#### Material provided

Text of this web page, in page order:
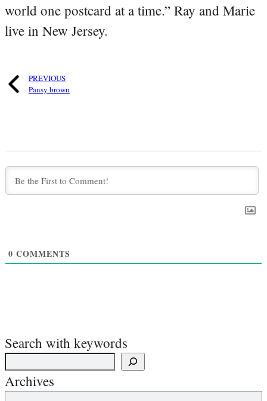
world one postcard at a time.” Ray and Marie
live in New Jersey.
PREVIOUS
Pansy brown
0 COMMENTS
Search with keywords
Archives
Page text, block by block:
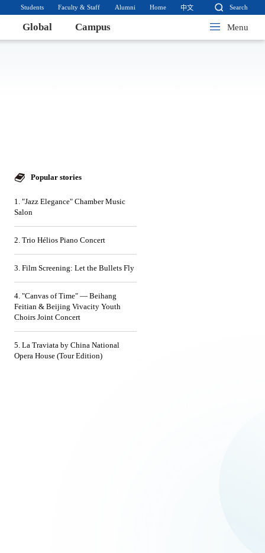
Students Faculty & Staff Alumni Home 中文 Search
Menu
Global Campus
Popular stories
1. "Jazz Elegance" Chamber Music
Salon
2. Trio Hélios Piano Concert
3. Film Screening: Let the Bullets Fly
4. "Canvas of Time" — Beihang
Feitian & Beijing Vivacity Youth
Choirs Joint Concert
5. La Traviata by China National
Opera House (Tour Edition)
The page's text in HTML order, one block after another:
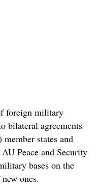
foreign military
bilateral agreements
states and
Peace and Security
bases on the
ones.
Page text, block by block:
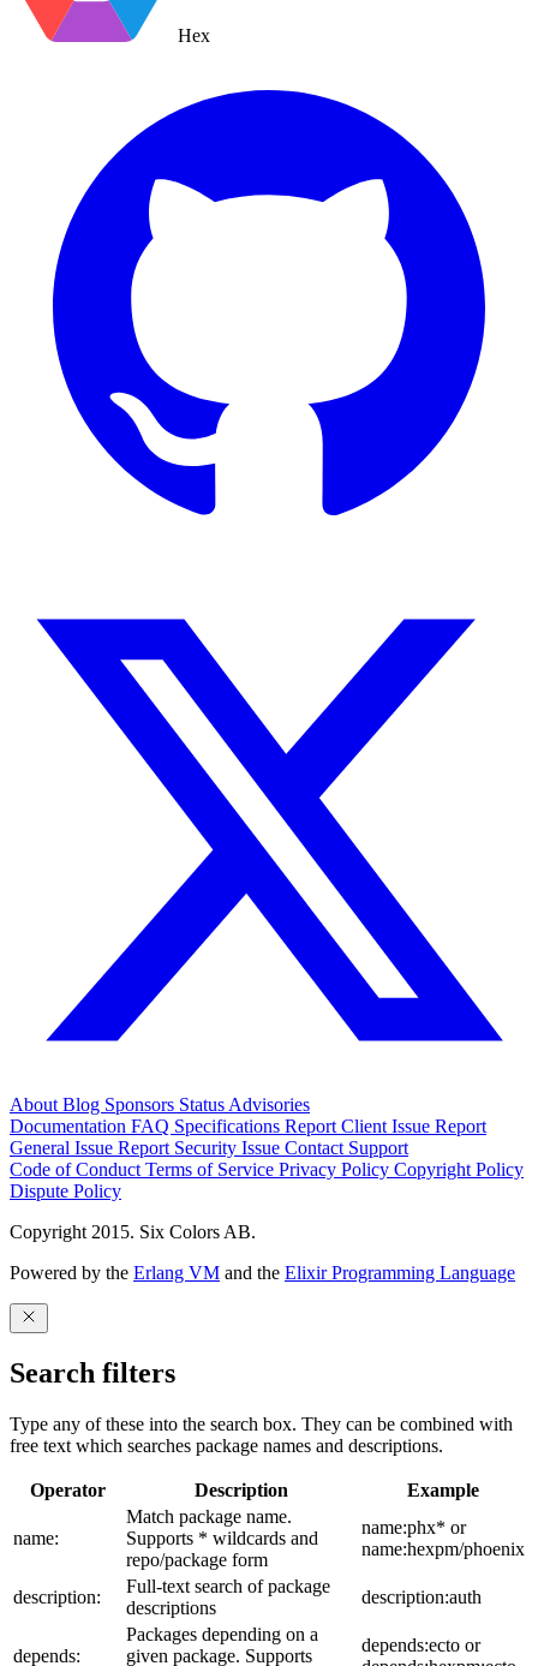
Hex
About Blog Sponsors Status Advisories
Documentation FAQ Specifications Report Client Issue Report
General Issue Report Security Issue Contact Support
Code of Conduct Terms of Service Privacy Policy Copyright Policy
Dispute Policy
Copyright 2015. Six Colors AB.
Powered by the Erlang VM and the Elixir Programming Language
Search filters
Type any of these into the search box. They can be combined with
free text which searches package names and descriptions.
Operator Description Example
name:
Match package name.
Supports * wildcards and
repo/package form
name:phx* or
name:hexpm/phoenix
description:
Full-text search of package
descriptions
description:auth
depends:
Packages depending on a
given package. Supports
depends:ecto or
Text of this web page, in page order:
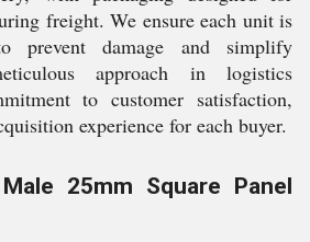
freight. We ensure each unit is
prevent damage and simplify
approach in logistics
to customer satisfaction,
experience for each buyer.
25mm Square Panel
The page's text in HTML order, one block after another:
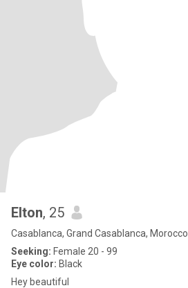
Elton, 25
Casablanca, Grand Casablanca, Morocco
Seeking: Female 20 - 99
Eye color: Black
Hey beautiful
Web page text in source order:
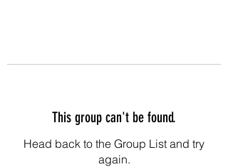
This group can't be found.
Head back to the Group List and try
again.
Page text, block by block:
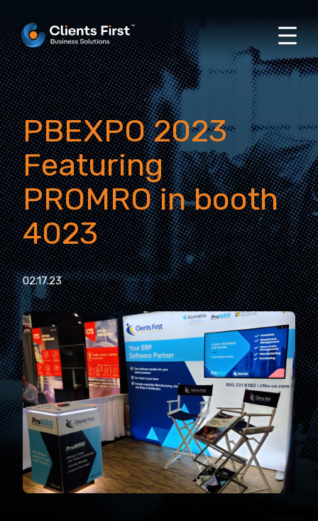
PBEXPO 2023
Featuring
PROMRO in booth
4023
02.17.23
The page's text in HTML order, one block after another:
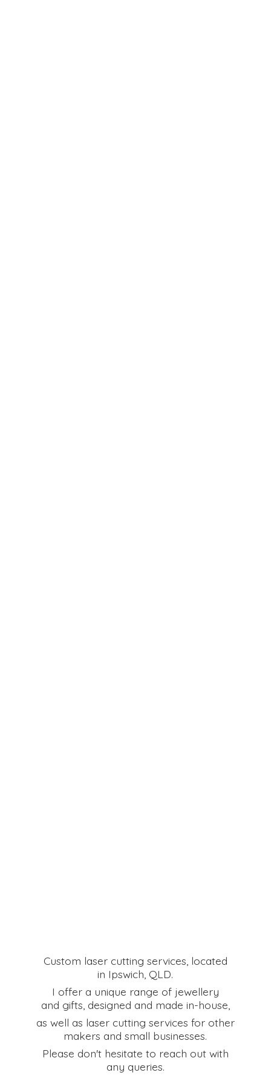
Custom laser cutting services, located
in Ipswich, QLD.
I offer a unique range of jewellery
and gifts, designed and made in-house,
as well as laser cutting services for other
makers and small businesses.
Please don't hesitate to reach out with
any queries.

########

## What to produce:
Write out the listing above in full, word for word, with no pictures.

## Exercise result:
Text of this web page, in page order:
world one postcard at a time.” Ray and Marie
live in New Jersey.
PREVIOUS
Pansy brown
0 COMMENTS
Search with keywords
Archives
Page text, block by block:
Students Faculty & Staff Alumni Home 中文 Search
Menu
Global Campus
Popular stories
1. "Jazz Elegance" Chamber Music
Salon
2. Trio Hélios Piano Concert
3. Film Screening: Let the Bullets Fly
4. "Canvas of Time" — Beihang
Feitian & Beijing Vivacity Youth
Choirs Joint Concert
5. La Traviata by China National
Opera House (Tour Edition)
The page's text in HTML order, one block after another:
foreign military
bilateral agreements
states and
Peace and Security
bases on the
ones.
Page text, block by block:
Hex
About Blog Sponsors Status Advisories
Documentation FAQ Specifications Report Client Issue Report
General Issue Report Security Issue Contact Support
Code of Conduct Terms of Service Privacy Policy Copyright Policy
Dispute Policy
Copyright 2015. Six Colors AB.
Powered by the Erlang VM and the Elixir Programming Language
Search filters
Type any of these into the search box. They can be combined with
free text which searches package names and descriptions.
Operator Description Example
name:
Match package name.
Supports * wildcards and
repo/package form
name:phx* or
name:hexpm/phoenix
description:
Full-text search of package
descriptions
description:auth
depends:
Packages depending on a
given package. Supports
depends:ecto or
Text of this web page, in page order:
freight. We ensure each unit is
prevent damage and simplify
approach in logistics
to customer satisfaction,
experience for each buyer.
25mm Square Panel
The page's text in HTML order, one block after another:
Elton, 25
Casablanca, Grand Casablanca, Morocco
Seeking: Female 20 - 99
Eye color: Black
Hey beautiful
Web page text in source order:
This group can't be found.
Head back to the Group List and try
again.
Page text, block by block:
PBEXPO 2023
Featuring
PROMRO in booth
4023
02.17.23
The page's text in HTML order, one block after another:
Custom laser cutting services, located
in Ipswich, QLD.
I offer a unique range of jewellery
and gifts, designed and made in-house,
as well as laser cutting services for other
makers and small businesses.
Please don't hesitate to reach out with
any queries.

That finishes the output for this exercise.